**Instructions for the task:** Although the data holds pictures, return only the lines from the one containing "Page text, block" to the end, exactly, and without them.

**Task material:**
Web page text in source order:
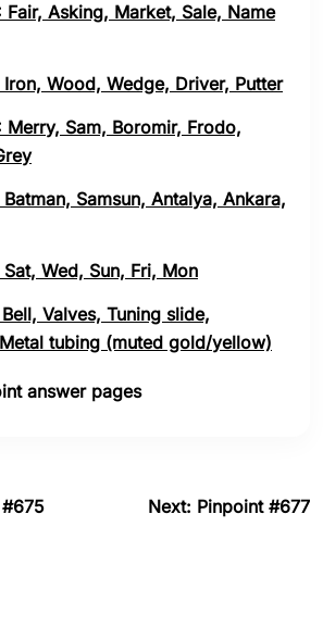
Asking, Market, Sale, Name
Wood, Wedge, Driver, Putter
Merry, Sam, Boromir, Frodo,
Samsun, Antalya, Ankara,
Wed, Sun, Fri, Mon
Valves, Tuning slide,
tubing (muted gold/yellow)
answer pages
Next: Pinpoint #677
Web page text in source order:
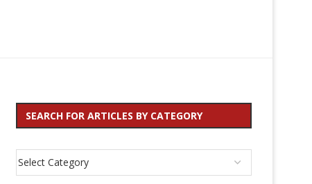
SEARCH FOR ARTICLES BY CATEGORY
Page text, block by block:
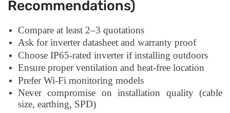
Recommendations)
Compare at least 2–3 quotations
Ask for inverter datasheet and warranty proof
Choose IP65-rated inverter if installing outdoors
Ensure proper ventilation and heat-free location
Prefer Wi-Fi monitoring models
Never compromise on installation quality (cable
size, earthing, SPD)
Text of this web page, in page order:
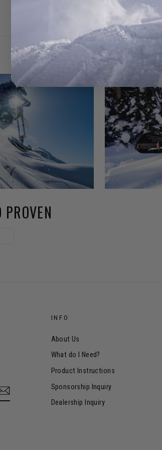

**Answer for the task:**
Page text, block by block:
Recommendations)
Compare at least 2–3 quotations
Ask for inverter datasheet and warranty proof
Choose IP65-rated inverter if installing outdoors
Ensure proper ventilation and heat-free location
Prefer Wi-Fi monitoring models
Never compromise on installation quality (cable
size, earthing, SPD)
Text of this web page, in page order:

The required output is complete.